**** DATASET RECORDS

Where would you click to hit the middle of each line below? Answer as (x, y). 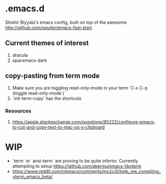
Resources (18, 111)
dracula (20, 55)
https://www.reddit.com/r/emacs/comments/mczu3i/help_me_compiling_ (86, 171)
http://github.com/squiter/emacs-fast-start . (49, 27)
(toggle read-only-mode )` (39, 93)
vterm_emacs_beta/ (32, 177)
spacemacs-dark (30, 60)
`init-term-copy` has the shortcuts (47, 98)
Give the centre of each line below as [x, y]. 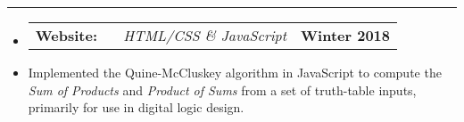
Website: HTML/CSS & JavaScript [161, 35]
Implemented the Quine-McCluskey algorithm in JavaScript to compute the [235, 72]
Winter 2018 [345, 35]
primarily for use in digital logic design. [136, 107]
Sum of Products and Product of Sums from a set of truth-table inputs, [222, 89]
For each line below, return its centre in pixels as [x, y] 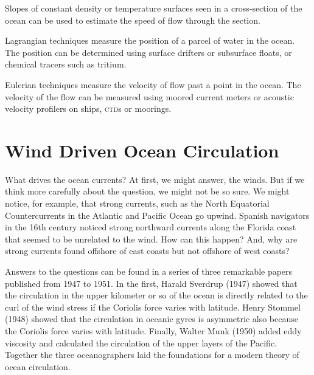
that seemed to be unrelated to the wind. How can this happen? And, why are [151, 239]
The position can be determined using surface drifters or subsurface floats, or [148, 52]
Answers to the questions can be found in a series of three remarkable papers [149, 271]
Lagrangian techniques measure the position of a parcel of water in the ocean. [150, 40]
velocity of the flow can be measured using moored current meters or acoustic [149, 96]
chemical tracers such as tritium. [66, 64]
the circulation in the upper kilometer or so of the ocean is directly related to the [156, 295]
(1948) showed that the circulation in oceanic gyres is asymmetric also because [152, 319]
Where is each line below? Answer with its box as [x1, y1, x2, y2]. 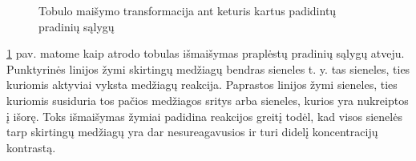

********

§ **EXERCISE**
Take the line that contains "chemical tracers such as tritium. [66, 64]" and all lines after it to the end of the material above, and copy them verbatim without any images.

§ **FINISHED EXERCISE**
chemical tracers such as tritium. [66, 64]
the circulation in the upper kilometer or so of the ocean is directly related to the [156, 295]
(1948) showed that the circulation in oceanic gyres is asymmetric also because [152, 319]
Where is each line below? Answer with its box as [x1, y1, x2, y2]. 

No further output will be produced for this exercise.